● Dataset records

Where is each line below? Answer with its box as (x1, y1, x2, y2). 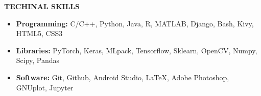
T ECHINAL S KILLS (4, 1, 80, 11)
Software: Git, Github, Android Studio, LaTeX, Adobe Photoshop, (16, 72, 229, 82)
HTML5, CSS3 (16, 28, 63, 39)
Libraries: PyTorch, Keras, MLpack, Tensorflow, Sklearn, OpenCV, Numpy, (16, 45, 257, 55)
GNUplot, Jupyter (16, 82, 74, 92)
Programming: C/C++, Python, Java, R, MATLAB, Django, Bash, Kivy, (16, 18, 254, 28)
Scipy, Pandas (16, 55, 60, 66)
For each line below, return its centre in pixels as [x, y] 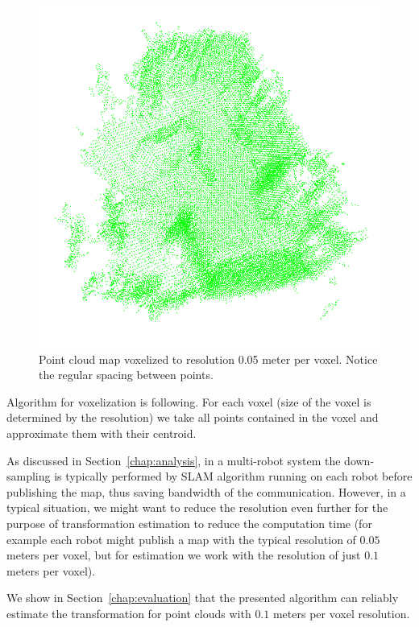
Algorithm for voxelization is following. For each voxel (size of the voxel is [189, 401]
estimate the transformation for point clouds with [129, 613]
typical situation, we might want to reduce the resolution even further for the [197, 507]
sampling [29, 476]
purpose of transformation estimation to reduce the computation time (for [189, 523]
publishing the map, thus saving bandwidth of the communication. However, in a [206, 491]
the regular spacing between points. [126, 375]
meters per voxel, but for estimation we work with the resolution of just [184, 555]
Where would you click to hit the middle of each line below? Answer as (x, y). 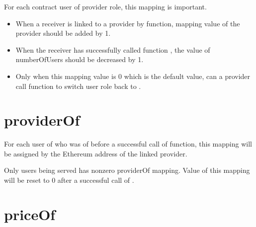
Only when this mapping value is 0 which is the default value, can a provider (133, 76)
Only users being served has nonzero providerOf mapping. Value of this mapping (127, 170)
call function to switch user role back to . (78, 86)
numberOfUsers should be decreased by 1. (80, 59)
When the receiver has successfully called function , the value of (113, 49)
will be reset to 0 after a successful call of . (69, 180)
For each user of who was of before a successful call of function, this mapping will (128, 144)
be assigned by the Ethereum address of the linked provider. (96, 153)
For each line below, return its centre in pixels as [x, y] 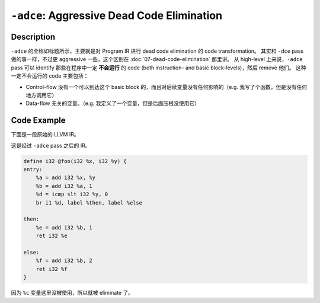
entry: [33, 170]
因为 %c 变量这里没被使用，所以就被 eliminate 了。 [72, 293]
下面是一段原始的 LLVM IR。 [45, 135]
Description [33, 36]
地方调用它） [41, 95]
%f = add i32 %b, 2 [64, 261]
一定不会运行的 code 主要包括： [50, 76]
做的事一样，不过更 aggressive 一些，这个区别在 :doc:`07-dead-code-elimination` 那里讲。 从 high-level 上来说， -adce [157, 59]
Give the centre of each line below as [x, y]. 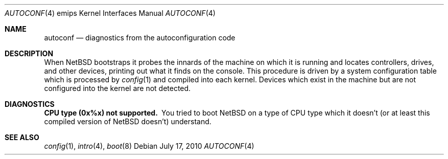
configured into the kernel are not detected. [117, 88]
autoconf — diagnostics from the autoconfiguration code [140, 38]
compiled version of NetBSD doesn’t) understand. [128, 121]
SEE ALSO [22, 137]
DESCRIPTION [29, 53]
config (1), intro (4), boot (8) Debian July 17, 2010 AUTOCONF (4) [149, 146]
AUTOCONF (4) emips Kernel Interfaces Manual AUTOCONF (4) [110, 13]
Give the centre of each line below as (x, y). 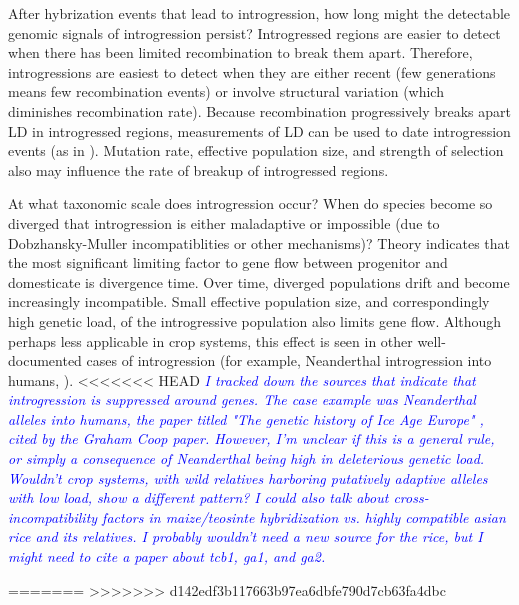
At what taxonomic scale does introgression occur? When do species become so (250, 203)
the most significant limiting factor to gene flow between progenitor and (228, 262)
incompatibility (53, 516)
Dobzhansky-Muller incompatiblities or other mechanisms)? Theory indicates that (259, 242)
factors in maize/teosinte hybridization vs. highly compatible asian (304, 516)
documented (45, 360)
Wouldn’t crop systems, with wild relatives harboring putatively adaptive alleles (248, 477)
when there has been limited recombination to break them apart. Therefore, (240, 52)
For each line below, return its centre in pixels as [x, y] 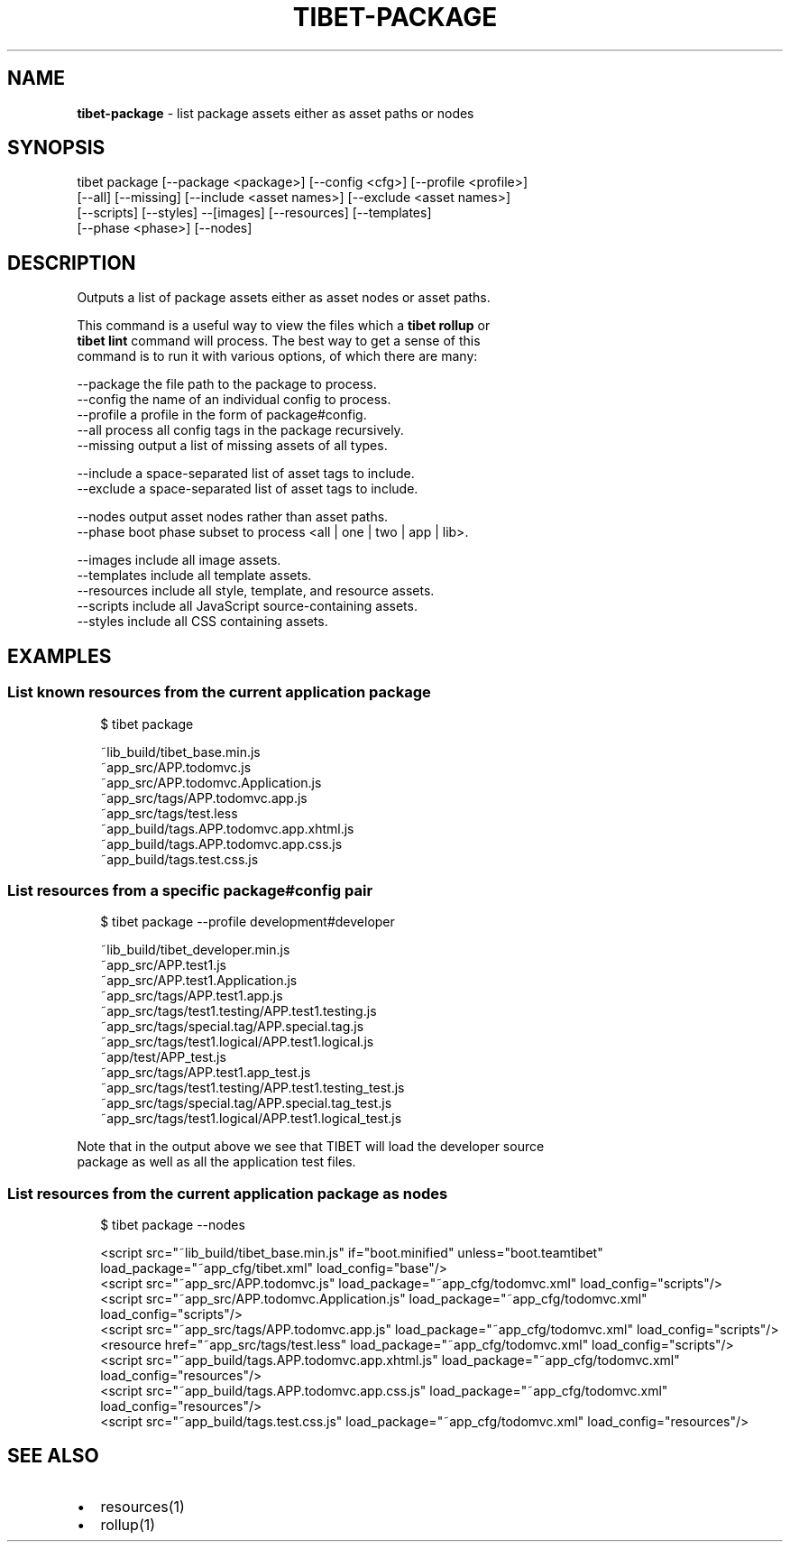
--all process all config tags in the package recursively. [240, 430]
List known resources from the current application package [219, 692]
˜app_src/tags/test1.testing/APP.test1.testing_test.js [253, 1088]
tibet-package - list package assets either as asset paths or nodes [276, 113]
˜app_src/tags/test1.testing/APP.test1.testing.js [239, 1011]
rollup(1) [128, 1524]
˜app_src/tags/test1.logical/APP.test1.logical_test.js [251, 1119]
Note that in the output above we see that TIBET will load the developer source [311, 1147]
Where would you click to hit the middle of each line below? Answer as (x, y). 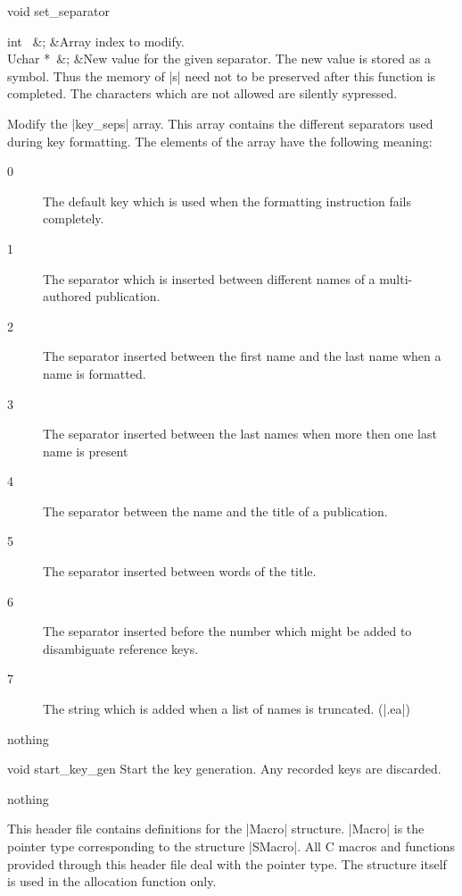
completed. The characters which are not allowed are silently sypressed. (202, 93)
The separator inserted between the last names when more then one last (240, 434)
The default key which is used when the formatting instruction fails (227, 201)
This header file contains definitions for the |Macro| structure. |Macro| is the (216, 829)
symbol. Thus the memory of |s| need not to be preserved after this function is (222, 75)
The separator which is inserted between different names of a (209, 278)
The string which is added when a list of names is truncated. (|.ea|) (227, 709)
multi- (396, 278)
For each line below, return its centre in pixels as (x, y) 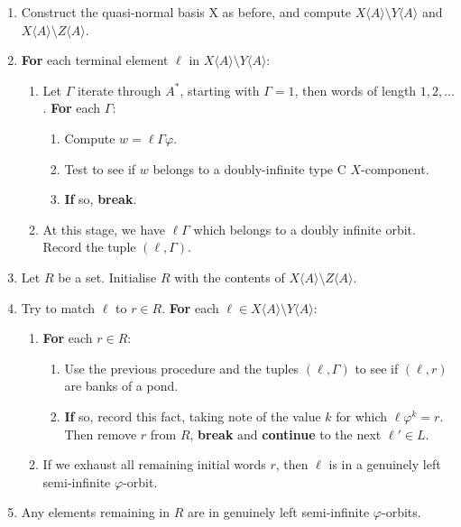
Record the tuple (89, 247)
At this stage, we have (104, 229)
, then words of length (355, 90)
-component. (395, 168)
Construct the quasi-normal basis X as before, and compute (186, 12)
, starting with (220, 90)
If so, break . (101, 199)
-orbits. (401, 512)
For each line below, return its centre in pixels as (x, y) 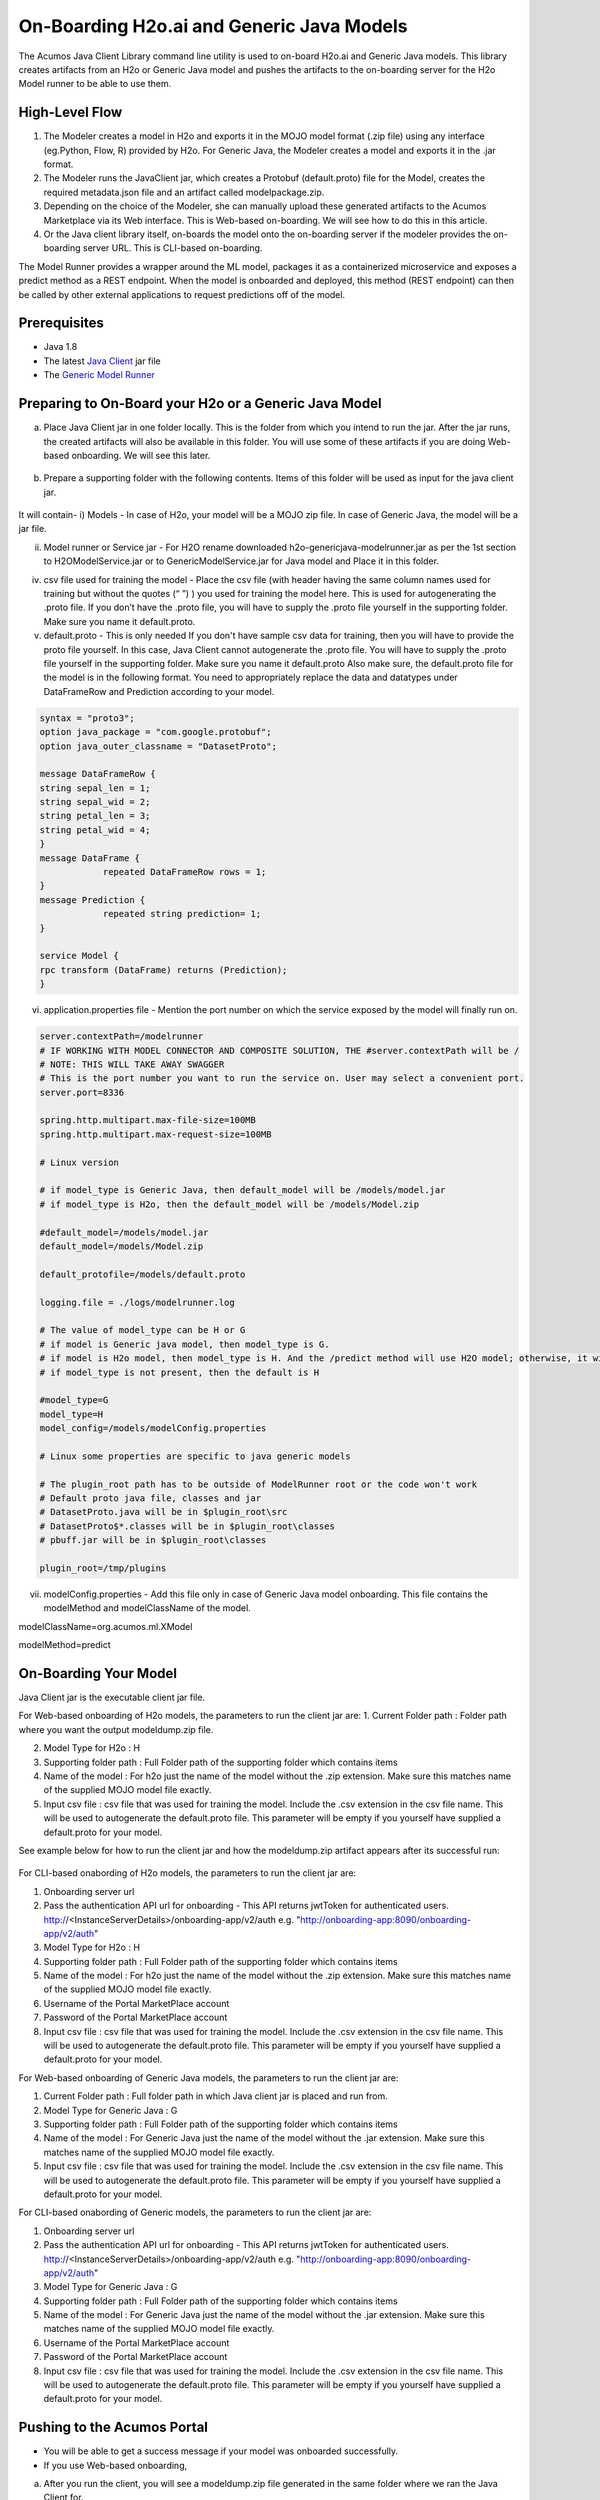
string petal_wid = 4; (95, 829)
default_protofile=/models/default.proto (142, 1274)
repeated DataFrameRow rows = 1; (184, 872)
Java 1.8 (60, 347)
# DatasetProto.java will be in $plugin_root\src (163, 1512)
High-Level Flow (70, 112)
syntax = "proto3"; (87, 718)
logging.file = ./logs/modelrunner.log (137, 1302)
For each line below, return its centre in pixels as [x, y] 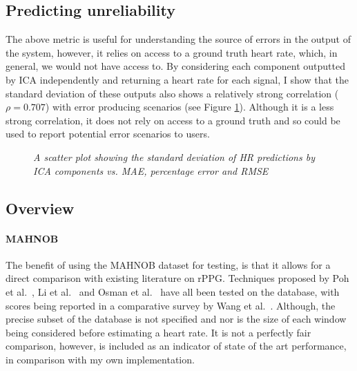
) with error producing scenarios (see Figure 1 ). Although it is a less [190, 107]
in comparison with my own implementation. [100, 359]
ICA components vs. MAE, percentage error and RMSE [151, 170]
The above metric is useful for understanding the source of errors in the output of [178, 39]
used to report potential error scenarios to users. [108, 134]
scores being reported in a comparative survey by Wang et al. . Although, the [171, 305]
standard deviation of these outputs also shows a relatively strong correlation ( [172, 93]
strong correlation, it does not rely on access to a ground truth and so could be [173, 120]
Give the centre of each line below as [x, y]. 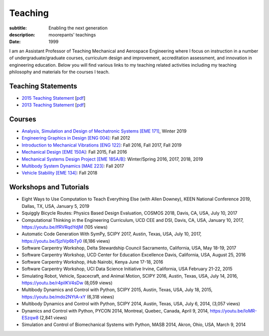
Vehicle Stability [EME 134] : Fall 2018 [60, 173]
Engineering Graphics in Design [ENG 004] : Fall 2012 [76, 138]
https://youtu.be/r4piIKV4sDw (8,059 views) [67, 283]
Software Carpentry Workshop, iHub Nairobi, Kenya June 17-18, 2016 [92, 262]
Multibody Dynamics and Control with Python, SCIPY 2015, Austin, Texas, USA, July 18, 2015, [117, 290]
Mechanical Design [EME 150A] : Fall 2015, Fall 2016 [74, 152]
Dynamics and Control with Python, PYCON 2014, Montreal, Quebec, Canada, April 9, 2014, [115, 311]
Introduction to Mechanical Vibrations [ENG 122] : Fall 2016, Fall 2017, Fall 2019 [102, 145]
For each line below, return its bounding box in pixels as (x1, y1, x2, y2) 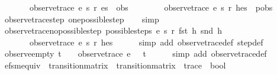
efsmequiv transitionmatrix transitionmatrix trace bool (4, 58, 226, 71)
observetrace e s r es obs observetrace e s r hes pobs (29, 1, 273, 13)
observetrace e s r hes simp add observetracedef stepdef (29, 35, 263, 48)
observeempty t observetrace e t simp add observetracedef (4, 47, 267, 60)
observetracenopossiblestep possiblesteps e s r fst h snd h (4, 24, 222, 37)
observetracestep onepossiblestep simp (4, 12, 159, 25)
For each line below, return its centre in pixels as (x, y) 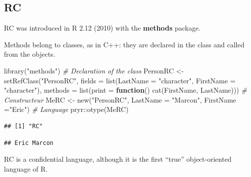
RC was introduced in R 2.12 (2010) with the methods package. (102, 28)
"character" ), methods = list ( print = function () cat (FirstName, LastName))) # (125, 90)
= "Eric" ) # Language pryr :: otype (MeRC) (66, 109)
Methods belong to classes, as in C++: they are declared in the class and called (124, 44)
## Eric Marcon (29, 143)
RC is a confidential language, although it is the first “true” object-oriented (118, 159)
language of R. (26, 168)
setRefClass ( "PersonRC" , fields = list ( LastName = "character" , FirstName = (120, 80)
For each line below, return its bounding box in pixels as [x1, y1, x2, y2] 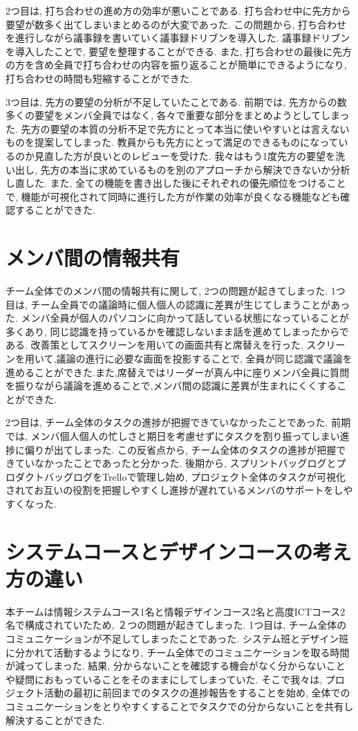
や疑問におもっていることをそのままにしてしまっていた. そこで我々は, [6, 672, 323, 686]
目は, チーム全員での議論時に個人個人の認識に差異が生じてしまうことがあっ [6, 297, 350, 311]
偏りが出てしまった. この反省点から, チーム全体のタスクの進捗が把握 [24, 442, 337, 456]
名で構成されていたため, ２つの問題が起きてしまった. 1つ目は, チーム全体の [6, 618, 347, 632]
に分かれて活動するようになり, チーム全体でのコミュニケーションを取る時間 [6, 645, 350, 659]
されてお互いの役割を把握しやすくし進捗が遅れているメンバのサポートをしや [6, 483, 353, 497]
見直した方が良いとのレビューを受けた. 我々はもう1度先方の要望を [34, 148, 335, 163]
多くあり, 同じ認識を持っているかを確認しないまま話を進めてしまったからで [6, 324, 349, 338]
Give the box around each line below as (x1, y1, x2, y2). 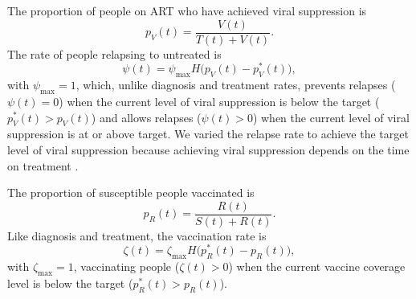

● Work to complete
Among the entries above, take the line with "Engineering Graphics in", the line with "されてお互いの役割を把握しやすくし進捗が遅れているメンバのサポートをしや [6, 483, 353, 497]", and all the lines between them, and restate them word for word without pictures.

● Response area
Engineering Graphics in Design [ENG 004] : Fall 2012 [76, 138]
https://youtu.be/r4piIKV4sDw (8,059 views) [67, 283]
Software Carpentry Workshop, iHub Nairobi, Kenya June 17-18, 2016 [92, 262]
Multibody Dynamics and Control with Python, SCIPY 2015, Austin, Texas, USA, July 18, 2015, [117, 290]
Mechanical Design [EME 150A] : Fall 2015, Fall 2016 [74, 152]
Dynamics and Control with Python, PYCON 2014, Montreal, Quebec, Canada, April 9, 2014, [115, 311]
Introduction to Mechanical Vibrations [ENG 122] : Fall 2016, Fall 2017, Fall 2019 [102, 145]
For each line below, return its bounding box in pixels as (x1, y1, x2, y2) 
efsmequiv transitionmatrix transitionmatrix trace bool (4, 58, 226, 71)
observetrace e s r es obs observetrace e s r hes pobs (29, 1, 273, 13)
observetrace e s r hes simp add observetracedef stepdef (29, 35, 263, 48)
observeempty t observetrace e t simp add observetracedef (4, 47, 267, 60)
observetracenopossiblestep possiblesteps e s r fst h snd h (4, 24, 222, 37)
observetracestep onepossiblestep simp (4, 12, 159, 25)
For each line below, return its centre in pixels as (x, y) 
RC was introduced in R 2.12 (2010) with the methods package. (102, 28)
"character" ), methods = list ( print = function () cat (FirstName, LastName))) # (125, 90)
= "Eric" ) # Language pryr :: otype (MeRC) (66, 109)
Methods belong to classes, as in C++: they are declared in the class and called (124, 44)
## Eric Marcon (29, 143)
RC is a confidential language, although it is the first “true” object-oriented (118, 159)
language of R. (26, 168)
setRefClass ( "PersonRC" , fields = list ( LastName = "character" , FirstName = (120, 80)
For each line below, return its bounding box in pixels as [x1, y1, x2, y2] 
や疑問におもっていることをそのままにしてしまっていた. そこで我々は, [6, 672, 323, 686]
目は, チーム全員での議論時に個人個人の認識に差異が生じてしまうことがあっ [6, 297, 350, 311]
偏りが出てしまった. この反省点から, チーム全体のタスクの進捗が把握 [24, 442, 337, 456]
名で構成されていたため, ２つの問題が起きてしまった. 1つ目は, チーム全体の [6, 618, 347, 632]
に分かれて活動するようになり, チーム全体でのコミュニケーションを取る時間 [6, 645, 350, 659]
されてお互いの役割を把握しやすくし進捗が遅れているメンバのサポートをしや [6, 483, 353, 497]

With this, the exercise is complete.